_Work request:_ Transcribe all records exactly; omit pictures.

_The data:_

━━━━━━━━━━━━━━━━━━━━━━━━━━━━━━

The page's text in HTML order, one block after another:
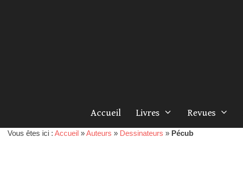
Accueil Livres Revues
Vous êtes ici : Accueil »Auteurs » Dessinateurs » Pécub
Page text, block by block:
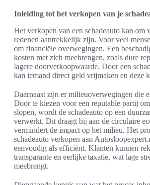
Inleiding tot het verkopen van je
Het verkopen van een schadeauto kan om
redenen aantrekkelijk zijn. Voor veel
om financiële overwegingen. Een
kosten met zich meebrengen, zoals dure
lagere doorverkoopwaarde. Door een
kan iemand direct geld vrijmaken en deze
Daarnaast zijn er milieuoverwegingen die
Door te kiezen voor een reputable partij
slopen, wordt de schadeauto op een
verwerkt. Dit draagt bij aan de circulaire
vermindert de impact op het milieu. Het
schadeauto verkopen aan
eenvoudig als efficiënt. Klanten kunnen
transparante en eerlijke taxatie, wat lage
meebrengt.
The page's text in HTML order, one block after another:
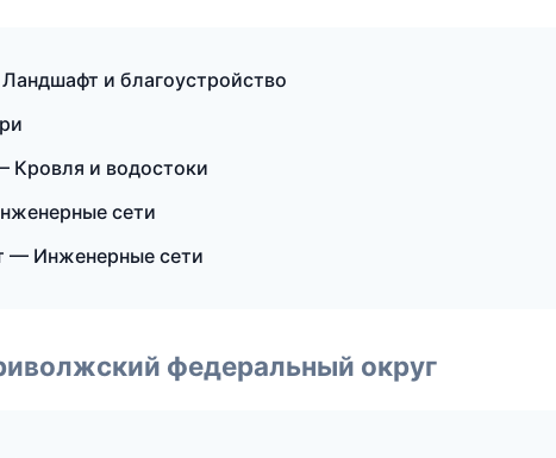
и благоустройство
и водостоки
сети
— Инженерные сети
федеральный округ

━━━━━━━━━━━━━━━━━━━━━━━━━━━━━━

_Task solution:_
The page's text in HTML order, one block after another:
Accueil Livres Revues
Vous êtes ici : Accueil »Auteurs » Dessinateurs » Pécub
Page text, block by block:
Inleiding tot het verkopen van je
Het verkopen van een schadeauto kan om
redenen aantrekkelijk zijn. Voor veel
om financiële overwegingen. Een
kosten met zich meebrengen, zoals dure
lagere doorverkoopwaarde. Door een
kan iemand direct geld vrijmaken en deze
Daarnaast zijn er milieuoverwegingen die
Door te kiezen voor een reputable partij
slopen, wordt de schadeauto op een
verwerkt. Dit draagt bij aan de circulaire
vermindert de impact op het milieu. Het
schadeauto verkopen aan
eenvoudig als efficiënt. Klanten kunnen
transparante en eerlijke taxatie, wat lage
meebrengt.
The page's text in HTML order, one block after another:
и благоустройство
и водостоки
сети
— Инженерные сети
федеральный округ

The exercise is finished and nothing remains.